[Dataset excerpts]
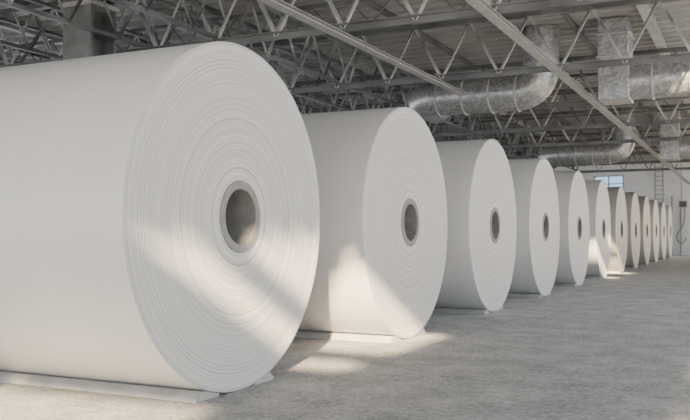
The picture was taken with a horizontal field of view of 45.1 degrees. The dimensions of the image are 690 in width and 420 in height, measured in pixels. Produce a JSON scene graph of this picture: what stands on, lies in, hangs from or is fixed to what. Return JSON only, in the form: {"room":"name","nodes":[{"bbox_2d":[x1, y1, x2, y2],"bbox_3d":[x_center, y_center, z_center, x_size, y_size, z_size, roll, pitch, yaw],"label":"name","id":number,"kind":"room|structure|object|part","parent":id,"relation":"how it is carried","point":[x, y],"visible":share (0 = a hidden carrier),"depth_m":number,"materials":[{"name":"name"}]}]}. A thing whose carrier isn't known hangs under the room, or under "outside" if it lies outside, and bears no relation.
{"room":"paper mill warehouse","nodes":[
{"label":"paper mill warehouse","id":0,"kind":"room"},
{"bbox_2d":[0,0,610,67],"bbox_3d":[-0.837,-3.659,14.413,37.200,1.335,0.160,-1,-2,26],"label":"roof truss","id":1,"kind":"object","parent":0,"point":[420,17],"visible":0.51,"depth_m":14.27,"materials":[{"name":"metal"}]},
{"bbox_2d":[0,255,689,419],"bbox_3d":[3.378,2.201,22.929,38.600,0.200,76.300,-1,-2,26],"label":"floor","id":2,"kind":"structure","parent":0,"point":[616,346],"depth_m":8.44,"materials":[{"name":"concrete"}]},
{"bbox_2d":[62,0,119,59],"bbox_3d":[-4.693,-1.212,15.215,0.900,6.180,0.900,-1,-2,26],"label":"steel column","id":3,"kind":"structure","parent":2,"relation":"on","point":[77,43],"depth_m":15.06,"materials":[{"name":"grey metal"}]},
{"bbox_2d":[0,370,218,402],"bbox_3d":[-3.899,1.647,8.536,6.010,0.080,0.350,-1,-2,26],"label":"chock","id":4,"kind":"object","parent":2,"relation":"on","point":[118,388],"visible":1,"depth_m":7.54,"materials":[{"name":"concrete"}]},
{"bbox_2d":[0,41,319,392],"bbox_3d":[-3.664,0.099,8.995,6.012,3.200,3.200,-1,-2,26],"label":"paper roll","id":5,"kind":"object","parent":2,"relation":"on","point":[160,207],"visible":1,"depth_m":7.00,"materials":[{"name":"white paper"}]},
{"bbox_2d":[252,372,273,384],"bbox_3d":[-3.484,1.671,9.390,6.010,0.080,0.350,-1,-2,26],"label":"chock","id":6,"kind":"object","parent":2,"relation":"on","point":[268,376],"visible":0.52,"depth_m":8.11,"materials":[{"name":"concrete"}]},
{"bbox_2d":[294,330,400,342],"bbox_3d":[-2.021,1.758,12.402,6.010,0.080,0.350,-1,-2,26],"label":"chock","id":7,"kind":"object","parent":2,"relation":"on","point":[300,334],"visible":0.34,"depth_m":11.26,"materials":[{"name":"concrete"}]},
{"bbox_2d":[298,107,447,338],"bbox_3d":[-1.785,0.210,12.861,6.012,3.200,3.200,-1,-2,26],"label":"paper roll","id":8,"kind":"object","parent":2,"relation":"on","point":[380,266],"visible":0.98,"depth_m":10.88,"materials":[{"name":"white paper"}]},
{"bbox_2d":[433,308,489,314],"bbox_3d":[-0.142,1.869,16.269,6.010,0.080,0.350,-1,-2,26],"label":"chock","id":9,"kind":"object","parent":2,"relation":"on","point":[436,310],"visible":0.34,"depth_m":15.03,"materials":[{"name":"concrete"}]},
{"bbox_2d":[434,139,516,311],"bbox_3d":[0.093,0.322,16.727,6.012,3.200,3.200,-1,-2,26],"label":"paper roll","id":10,"kind":"object","parent":2,"relation":"on","point":[480,195],"visible":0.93,"depth_m":14.76,"materials":[{"name":"white paper"}]},
{"bbox_2d":[507,293,541,297],"bbox_3d":[1.736,1.981,20.136,6.010,0.080,0.350,-1,-2,26],"label":"chock","id":11,"kind":"object","parent":2,"relation":"on","point":[509,294],"visible":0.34,"depth_m":18.85,"materials":[{"name":"concrete"}]},
{"bbox_2d":[508,158,559,295],"bbox_3d":[1.971,0.433,20.594,6.012,3.200,3.200,-1,-2,26],"label":"paper roll","id":12,"kind":"object","parent":2,"relation":"on","point":[535,188],"visible":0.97,"depth_m":18.63,"materials":[{"name":"white paper"}]},
{"bbox_2d":[553,283,576,286],"bbox_3d":[3.614,2.092,24.002,6.010,0.080,0.350,-1,-2,26],"label":"chock","id":13,"kind":"object","parent":2,"relation":"on","point":[554,284],"visible":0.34,"depth_m":22.69,"materials":[{"name":"concrete"}]},
{"bbox_2d":[553,171,588,285],"bbox_3d":[3.849,0.544,24.460,6.012,3.200,3.200,-1,-2,26],"label":"paper roll","id":14,"kind":"object","parent":2,"relation":"on","point":[571,187],"visible":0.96,"depth_m":22.52,"materials":[{"name":"white paper"}]},
{"bbox_2d":[584,276,601,278],"bbox_3d":[5.492,2.203,27.868,6.010,0.080,0.350,-1,-2,26],"label":"chock","id":15,"kind":"object","parent":2,"relation":"on","point":[586,277],"visible":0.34,"depth_m":26.55,"materials":[{"name":"concrete"}]},
{"bbox_2d":[584,180,610,277],"bbox_3d":[5.728,0.656,28.327,6.012,3.200,3.200,-1,-2,26],"label":"paper roll","id":16,"kind":"object","parent":2,"relation":"on","point":[597,192],"visible":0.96,"depth_m":26.38,"materials":[{"name":"white paper"}]},
{"bbox_2d":[607,187,626,272],"bbox_3d":[7.606,0.767,32.193,6.012,3.200,3.200,-1,-2,26],"label":"paper roll","id":17,"kind":"object","parent":2,"relation":"on","point":[618,211],"visible":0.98,"depth_m":30.25,"materials":[{"name":"white paper"}]},
{"bbox_2d":[624,192,639,267],"bbox_3d":[9.484,0.879,36.060,6.012,3.200,3.200,-1,-2,26],"label":"paper roll","id":18,"kind":"object","parent":2,"relation":"on","point":[632,204],"visible":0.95,"depth_m":34.12,"materials":[{"name":"white paper"}]},
{"bbox_2d":[638,196,650,264],"bbox_3d":[11.362,0.990,39.926,6.012,3.200,3.200,-1,-2,26],"label":"paper roll","id":19,"kind":"object","parent":2,"relation":"on","point":[645,223],"visible":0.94,"depth_m":38.01,"materials":[{"name":"white paper"}]},
{"bbox_2d":[648,200,658,261],"bbox_3d":[13.241,1.101,43.793,6.012,3.200,3.200,-1,-2,26],"label":"paper roll","id":20,"kind":"object","parent":2,"relation":"on","point":[654,214],"visible":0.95,"depth_m":41.85,"materials":[{"name":"white paper"}]},
{"bbox_2d":[657,202,666,259],"bbox_3d":[15.119,1.213,47.659,6.012,3.200,3.200,-1,-2,26],"label":"paper roll","id":21,"kind":"object","parent":2,"relation":"on","point":[661,206],"visible":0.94,"depth_m":45.73,"materials":[{"name":"white paper"}]},
{"bbox_2d":[665,205,672,257],"bbox_3d":[16.997,1.324,51.526,6.012,3.200,3.200,-1,-2,26],"label":"paper roll","id":22,"kind":"object","parent":2,"relation":"on","point":[669,226],"visible":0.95,"depth_m":49.64,"materials":[{"name":"white paper"}]},
{"bbox_2d":[0,0,689,161],"bbox_3d":[3.918,-4.344,24.229,38.600,0.160,74.770,-1,-2,26],"label":"ceiling","id":23,"kind":"structure","parent":0,"point":[498,44],"depth_m":21.42,"materials":[{"name":"paint"}]},
{"bbox_2d":[191,0,232,41],"bbox_3d":[-2.652,-3.675,16.630,0.180,1.535,1.800,-1,-2,26],"label":"rod","id":24,"kind":"object","parent":23,"relation":"hanging from","point":[191,0],"visible":0.19,"depth_m":16.00,"materials":[{"name":"metal"}]},
{"bbox_3d":[-2.957,-3.761,16.003,0.022,1.400,0.022,0,-2,3],"label":"hanger rod","id":25,"kind":"part","parent":24,"relation":"part of","materials":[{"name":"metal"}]},
{"bbox_2d":[408,25,560,123],"bbox_3d":[3.536,-3.350,21.141,4.045,1.965,1.865,-1,-2,26],"label":"air duct","id":26,"kind":"object","parent":23,"relation":"hanging from","point":[433,103],"visible":0.83,"depth_m":20.16,"materials":[{"name":"grey metal"}]},
{"bbox_2d":[538,110,635,167],"bbox_3d":[10.088,-2.882,34.627,4.045,2.125,1.865,-1,-2,26],"label":"air duct","id":27,"kind":"object","parent":23,"relation":"hanging from","point":[557,156],"visible":0.74,"depth_m":33.70,"materials":[{"name":"grey metal"}]},
{"bbox_2d":[595,16,689,104],"bbox_3d":[9.141,-3.483,17.902,7.100,1.885,0.920,-1,-2,26],"label":"air duct","id":28,"kind":"object","parent":23,"relation":"hanging from","point":[629,83],"visible":0.77,"depth_m":18.80,"materials":[{"name":"grey metal"}]},
{"bbox_2d":[659,108,689,160],"bbox_3d":[15.693,-3.020,31.388,7.100,2.035,0.920,-1,-2,26],"label":"air duct","id":29,"kind":"object","parent":23,"relation":"hanging from","point":[669,150],"visible":0.78,"depth_m":32.36,"materials":[{"name":"grey metal"}]},
{"bbox_2d":[246,0,689,93],"bbox_3d":[1.347,-3.530,18.909,37.200,1.335,0.160,-1,-2,26],"label":"roof truss","id":30,"kind":"object","parent":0,"point":[622,61],"visible":0.49,"depth_m":18.02,"materials":[{"name":"metal"}]},
{"bbox_2d":[289,46,689,113],"bbox_3d":[3.531,-3.400,23.405,37.200,1.335,0.160,-1,-2,26],"label":"roof truss","id":31,"kind":"object","parent":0,"point":[679,50],"visible":0.27,"depth_m":22.45,"materials":[{"name":"metal"}]},
{"bbox_2d":[299,87,689,136],"bbox_3d":[5.703,-3.270,27.907,37.226,1.335,0.160,-1,-2,26],"label":"roof truss","id":32,"kind":"object","parent":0,"point":[669,121],"visible":0.18,"depth_m":27.22,"materials":[{"name":"metal"}]},
{"bbox_2d":[426,103,689,148],"bbox_3d":[7.887,-3.141,32.403,37.226,1.335,0.160,-1,-2,26],"label":"roof truss","id":33,"kind":"object","parent":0,"point":[569,143],"visible":0.21,"depth_m":31.77,"materials":[{"name":"metal"}]},
{"bbox_2d":[426,99,689,125],"bbox_3d":[6.803,-3.571,30.162,37.210,0.585,0.090,-1,-2,26],"label":"roof truss","id":34,"kind":"object","parent":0,"point":[672,109],"visible":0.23,"depth_m":29.61,"materials":[{"name":"metal"}]},
{"bbox_2d":[435,123,689,158],"bbox_3d":[10.071,-3.011,36.899,37.226,1.335,0.160,-1,-2,26],"label":"roof truss","id":35,"kind":"object","parent":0,"point":[656,151],"visible":0.03,"depth_m":37.22,"materials":[{"name":"metal"}]},
{"bbox_2d":[439,128,689,148],"bbox_3d":[11.171,-3.312,39.154,37.210,0.585,0.090,-1,-2,26],"label":"roof truss","id":36,"kind":"object","parent":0,"point":[682,129],"visible":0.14,"depth_m":39.24,"materials":[{"name":"metal"}]},
{"bbox_2d":[500,134,689,166],"bbox_3d":[12.255,-2.882,41.395,37.226,1.335,0.160,-1,-2,26],"label":"roof truss","id":37,"kind":"object","parent":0,"point":[684,135],"visible":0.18,"depth_m":40.67,"materials":[{"name":"metal"}]},
{"bbox_2d":[505,146,689,172],"bbox_3d":[14.439,-2.752,45.891,37.226,1.335,0.160,-1,-2,26],"label":"roof truss","id":38,"kind":"object","parent":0,"point":[635,148],"visible":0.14,"depth_m":45.27,"materials":[{"name":"metal"}]},
{"bbox_2d":[552,162,689,254],"bbox_3d":[19.977,-0.113,57.193,38.000,6.400,0.300,-1,-2,26],"label":"wall","id":39,"kind":"structure","parent":0,"point":[640,182],"depth_m":56.26,"materials":[{"name":"paint"}]},
{"bbox_2d":[594,175,623,189],"bbox_3d":[18.413,-1.743,57.911,2.000,1.300,0.100,-1,-2,26],"label":"window","id":40,"kind":"structure","parent":39,"relation":"in","point":[614,175],"depth_m":57.79,"materials":[{"name":"metal"}]},
{"bbox_2d":[654,164,663,201],"bbox_3d":[21.298,-1.840,56.301,0.570,2.600,0.060,-1,-2,26],"label":"ladder","id":41,"kind":"object","parent":39,"relation":"attached to","point":[655,176],"visible":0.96,"depth_m":56.28,"materials":[{"name":"grey metal"}]},
{"bbox_3d":[21.073,-1.837,56.410,0.070,2.600,0.060,-1,-2,26],"label":"rail","id":42,"kind":"part","parent":41,"relation":"part of","materials":[{"name":"grey metal"}]},
{"bbox_3d":[21.523,-1.843,56.191,0.070,2.600,0.060,-1,-2,26],"label":"rail","id":43,"kind":"part","parent":41,"relation":"part of","materials":[{"name":"grey metal"}]},
{"bbox_2d":[671,196,672,254],"bbox_3d":[22.040,1.050,55.913,0.100,4.000,0.095,-1,-2,26],"label":"pipe","id":44,"kind":"object","parent":39,"relation":"attached to","point":[671,196],"visible":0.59,"depth_m":55.90,"materials":[{"name":"grey metal"}]},
{"bbox_2d":[680,208,681,254],"bbox_3d":[22.534,1.453,55.661,0.100,3.180,0.095,-1,-2,26],"label":"pipe","id":45,"kind":"object","parent":39,"relation":"attached to","point":[680,208],"visible":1,"depth_m":55.63,"materials":[{"name":"grey metal"}]},
{"bbox_2d":[676,163,686,243],"bbox_3d":[22.547,-0.444,55.615,0.710,5.430,0.269,-1,-2,26],"label":"electrical box","id":46,"kind":"object","parent":39,"relation":"attached to","point":[682,204],"visible":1,"depth_m":55.52,"materials":[{"name":"grey metal"}]},
{"bbox_3d":[22.601,-0.392,55.507,0.400,0.340,0.015,-1,-2,26],"label":"panel","id":47,"kind":"part","parent":46,"relation":"part of","materials":[{"name":"metal"}]},
{"bbox_3d":[-5.217,-3.918,5.427,37.226,1.335,0.160,-1,-2,26],"label":"roof truss","id":48,"kind":"object","parent":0,"visible":0},
{"bbox_2d":[2,45,50,59],"bbox_3d":[-5.314,-3.981,28.331,0.100,0.100,73.700,-1,-2,26],"label":"purlin","id":49,"kind":"object","parent":48,"relation":"on","point":[13,50],"visible":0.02,"depth_m":22.18,"materials":[{"name":"metal"}]},
{"bbox_2d":[0,21,320,112],"bbox_3d":[-3.785,-4.047,27.590,0.200,0.160,73.700,-1,-2,26],"label":"purlin","id":50,"kind":"object","parent":48,"relation":"on","point":[3,25],"visible":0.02,"depth_m":19.71,"materials":[{"name":"metal"}]},
{"bbox_2d":[0,17,324,112],"bbox_3d":[-2.727,-3.294,26.998,0.090,1.060,50.038,-1,-2,26],"label":"truss","id":51,"kind":"object","parent":48,"relation":"attached to","point":[2,19],"visible":0.03,"depth_m":18.27,"materials":[{"name":"metal"}]},
{"bbox_2d":[13,0,455,139],"bbox_3d":[-2.076,-4.026,26.759,0.100,0.100,73.700,-1,-2,26],"label":"purlin","id":52,"kind":"object","parent":48,"relation":"on","point":[21,2],"visible":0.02,"depth_m":20.11,"materials":[{"name":"metal"}]},
{"bbox_2d":[0,0,510,156],"bbox_3d":[-1.198,-3.315,26.256,0.090,1.060,50.038,-1,-2,26],"label":"truss","id":53,"kind":"object","parent":48,"relation":"attached to","point":[54,8],"visible":0.12,"depth_m":16.58,"materials":[{"name":"metal"}]},
{"bbox_2d":[0,0,536,156],"bbox_3d":[0.781,-3.343,25.296,0.090,1.060,50.038,-1,-2,26],"label":"truss","id":54,"kind":"object","parent":48,"relation":"attached to","point":[9,3],"visible":0.41,"depth_m":17.09,"materials":[{"name":"metal"}]},
{"bbox_2d":[116,0,534,155],"bbox_3d":[-0.546,-4.093,26.018,0.200,0.160,73.700,-1,-2,26],"label":"purlin","id":55,"kind":"object","parent":48,"relation":"on","point":[117,5],"visible":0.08,"depth_m":20.33,"materials":[{"name":"metal"}]},
{"bbox_2d":[108,0,577,170],"bbox_3d":[2.265,-3.364,24.575,0.090,1.060,50.038,-1,-2,26],"label":"truss","id":56,"kind":"object","parent":48,"relation":"attached to","point":[192,27],"visible":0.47,"depth_m":18.44,"materials":[{"name":"metal"}]},
{"bbox_2d":[3,0,511,63],"bbox_3d":[0.251,-3.959,16.674,37.210,0.585,0.090,-1,-2,26],"label":"joist","id":57,"kind":"object","parent":56,"relation":"attached to","point":[343,2],"visible":0.34,"depth_m":17.80,"materials":[{"name":"metal"}]},
{"bbox_2d":[294,72,597,113],"bbox_3d":[4.619,-3.700,25.666,37.210,0.585,0.090,-1,-2,26],"label":"joist","id":58,"kind":"object","parent":56,"relation":"attached to","point":[566,92],"visible":0.16,"depth_m":27.26,"materials":[{"name":"metal"}]},
{"bbox_2d":[258,0,464,95],"bbox_3d":[-1.317,-3.031,11.459,0.170,0.080,18.900,-1,-2,26],"label":"cable tray","id":59,"kind":"object","parent":48,"relation":"hanging from","point":[280,5],"visible":1,"depth_m":14.47,"materials":[{"name":"grey metal"}]},
{"bbox_2d":[184,0,585,166],"bbox_3d":[0.803,-4.066,25.361,0.100,0.100,73.700,-1,-2,26],"label":"purlin","id":60,"kind":"object","parent":48,"relation":"on","point":[207,8],"visible":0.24,"depth_m":21.25,"materials":[{"name":"metal"}]},
{"bbox_2d":[272,7,606,165],"bbox_3d":[2.062,-4.129,24.752,0.200,0.160,73.700,-1,-2,26],"label":"purlin","id":61,"kind":"object","parent":48,"relation":"on","point":[520,123],"visible":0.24,"depth_m":36.57,"materials":[{"name":"metal"}]},
{"bbox_2d":[363,1,634,164],"bbox_3d":[3.771,-4.108,23.921,0.100,0.100,73.700,-1,-2,26],"label":"purlin","id":62,"kind":"object","parent":48,"relation":"on","point":[372,4],"visible":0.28,"depth_m":21.01,"materials":[{"name":"metal"}]},
{"bbox_2d":[484,0,658,154],"bbox_3d":[5.571,-4.178,23.049,0.200,0.160,73.700,-1,-2,26],"label":"purlin","id":63,"kind":"object","parent":48,"relation":"on","point":[484,0],"visible":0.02,"depth_m":26.13,"materials":[{"name":"metal"}]},
{"bbox_2d":[465,0,689,183],"bbox_3d":[9.999,-2.535,28.690,0.170,0.080,59.800,-1,-2,26],"label":"cable tray","id":64,"kind":"object","parent":48,"relation":"hanging from","point":[481,6],"visible":1,"depth_m":16.37,"materials":[{"name":"grey metal"}]},
{"bbox_2d":[554,6,688,162],"bbox_3d":[6.875,-4.151,22.414,0.100,0.100,73.700,-1,-2,26],"label":"purlin","id":65,"kind":"object","parent":48,"relation":"on","point":[567,17],"visible":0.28,"depth_m":20.16,"materials":[{"name":"metal"}]},
{"bbox_2d":[636,4,689,114],"bbox_3d":[8.314,-4.216,21.717,0.200,0.160,73.700,-1,-2,26],"label":"purlin","id":66,"kind":"object","parent":48,"relation":"on","point":[652,26],"visible":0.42,"depth_m":19.52,"materials":[{"name":"metal"}]}
]}

**Work instruction:**
Each line that holds the string "warehouse" is to be copied from the entries above.

**Response area:**
{"room":"paper mill warehouse","nodes":[
{"label":"paper mill warehouse","id":0,"kind":"room"},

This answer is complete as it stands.